# Eel - Hawaiian Dragon



## giovanni82 (Jan 29, 2003)

At a LFS tonight, see a tag on a tank:

Hawaiian Dragon
_Muraena pardalis_
$799.99

Most expensive fish my eyes have seen. It looked pretty badass too. It has to keep its mouth open to breath, and it had some nice size chompers. Anyone ever seen one before, or own one? Here's a site I found about them, w/ a pic.
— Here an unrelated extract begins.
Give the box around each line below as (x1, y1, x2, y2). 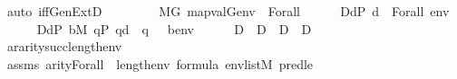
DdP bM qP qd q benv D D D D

Just curious, not every day you see a fish(technically its an eel) for $800.

Hawaiian Dragon


----------



## Innes (Jan 13, 2003)

wow nice fish, but its not cocher(sp)


----------



## piranha45 (Apr 8, 2003)

wicked...


----------



## thePACK (Jan 3, 2003)

yeah .i've seen them and they carry a fat prices as you have stated...there mean as hell...


----------



## pcrose (Mar 9, 2003)

I have seen them at the lfs's once in awhile.


----------



## Poseidon X (Jan 31, 2003)

pretty cool


----------



## Judazzz (Jan 13, 2003)

That thing is just a fancy-ass moray eel, but still, it looks mean as hell


----------



## SnowCichlid (Jan 10, 2003)

Wow that looks pretty damn cool... but exspensive YIKES


----------